Commoditization. If many companies go for huge NLP models, the profit each company can extract is driven towards zero. Unlike with other capex-heavy research—like pharma—there’s no IP protection for trained models. If you expect profit to be marginal, you’re less likely to drop $1bn on your own training program.
I am skeptical of this being an important factor while there are lots of legacy, human-driven systems to replace. Replacing those systems should be more than enough incentive to fund many companies’ research programs. Longer term, the effects of commoditization might become more important.
Inference costs. The GPT-3 paper (§6.3), gives .4kWh/100 pages of output, which works out to 500 pages/dollar from eyeballing hardware cost as 5x electricity. Scaling up 1000x and you’re at $2/page, which is cheap compared to humans but no longer quite as easy to experiment with.
I’m skeptical of this being a binding constraint. $2/page is still very cheap.
Here we go from just pointing at big numbers and onto straight-up theorycrafting.
In all, tech investment as it is today plausibly supports another 100x-1000x scale up in the very-near-term. If we get to 1000x − 1 ZFLOPS-day per model, $1bn per model—then there are a few paths open.
I think the key question is if by 1000x, a GPT successor is obviously superior to humans over a wide range of economic activities. If it is—and I think it’s plausible that it will be—then further investment will arrive through the usual market mechanisms, until the largest models are being allocated a substantial fraction of global GDP.
On paper that leaves room for another 1000x scale-up as it reaches up to $1tn, though current market mechanisms aren’t really capable of that scale of investment. Left to the market as-is, I think commoditization would kick in as the binding constraint.
That’s from the perspective of the market today though. Transformative AI might enable $100tn-market-cap companies, or nation-states could pick up the torch. The Apollo Program made for a $1tn-today share of GDP, so this degree of public investment is possible in principle.

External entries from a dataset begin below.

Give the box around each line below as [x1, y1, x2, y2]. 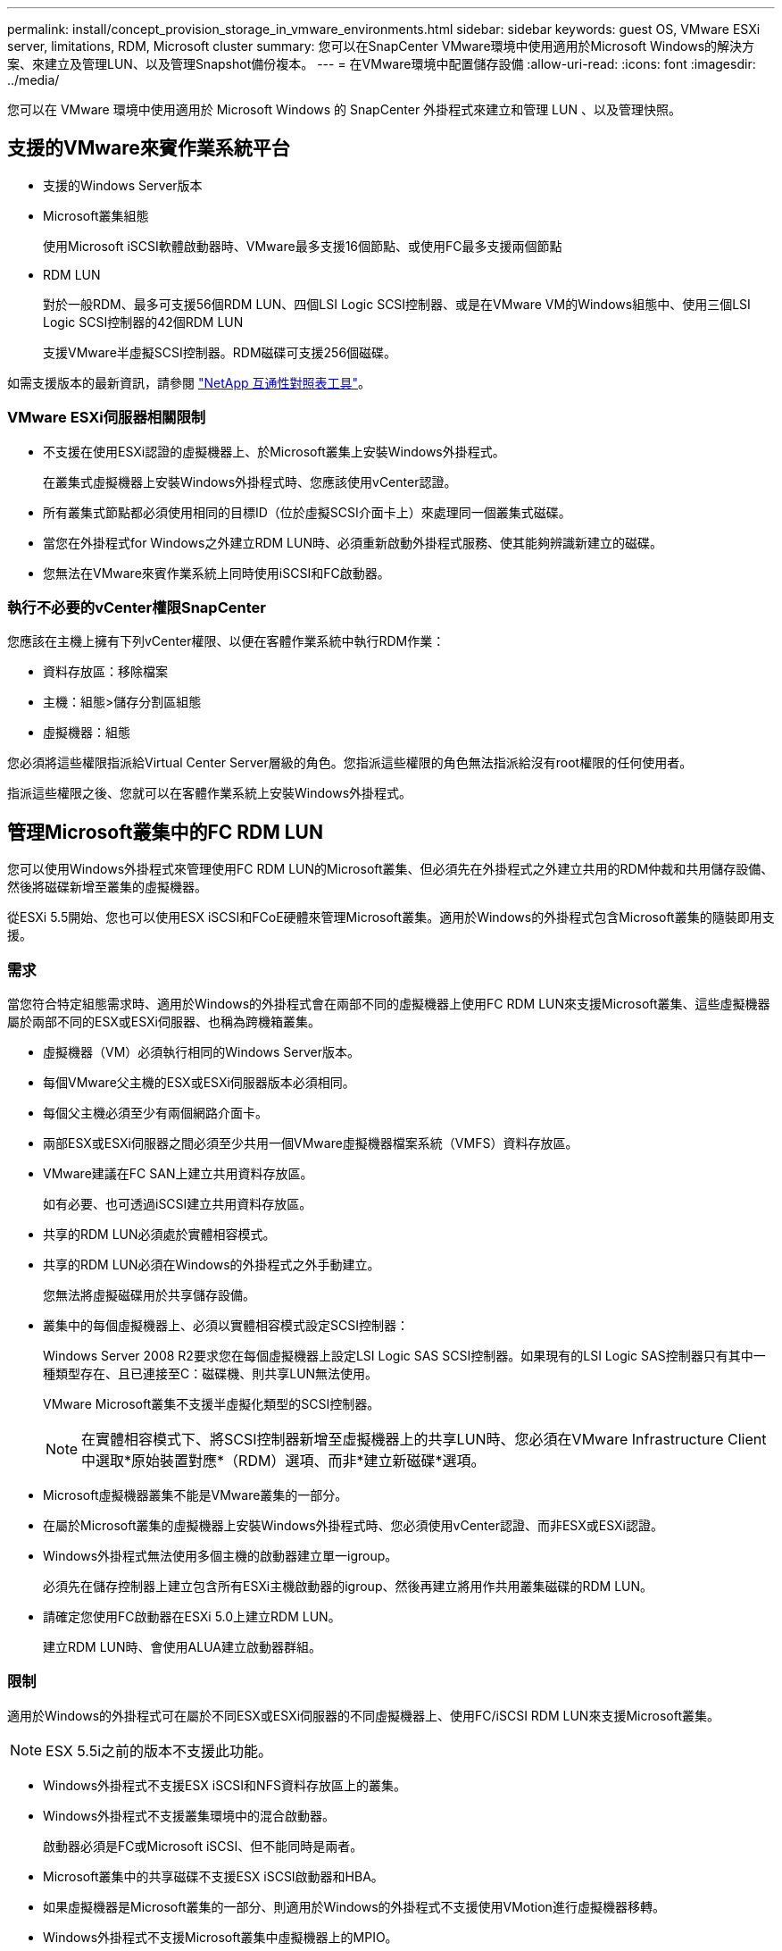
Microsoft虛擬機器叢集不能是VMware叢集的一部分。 [43, 1486, 348, 1503]
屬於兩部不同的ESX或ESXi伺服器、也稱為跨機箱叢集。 [7, 1013, 321, 1029]
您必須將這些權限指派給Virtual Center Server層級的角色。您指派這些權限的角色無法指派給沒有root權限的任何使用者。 [7, 755, 693, 771]
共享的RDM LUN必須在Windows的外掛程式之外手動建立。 [43, 1256, 380, 1272]
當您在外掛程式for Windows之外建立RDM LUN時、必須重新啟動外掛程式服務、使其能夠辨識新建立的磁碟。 [43, 534, 662, 550]
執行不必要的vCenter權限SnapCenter [7, 598, 266, 616]
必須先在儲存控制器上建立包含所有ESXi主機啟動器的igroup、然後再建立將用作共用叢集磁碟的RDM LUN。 [43, 1578, 653, 1594]
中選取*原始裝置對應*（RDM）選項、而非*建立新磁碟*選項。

The even more extreme path is if by 1000x you’ve got something that can design better algorithms and better hardware. Then I think we’re in the hands of Christiano’s slow takeoff four-year-GDP-doubling.
That’s all assuming performance continues to improve, though. If by 1000x the model is not obviously a challenger to human supremacy, then things will hopefully slow down to ye olde fashioned 2010s-Moore’s-Law rates of progress and we can rest safe in the arms of something that’s merely HyperGoogle.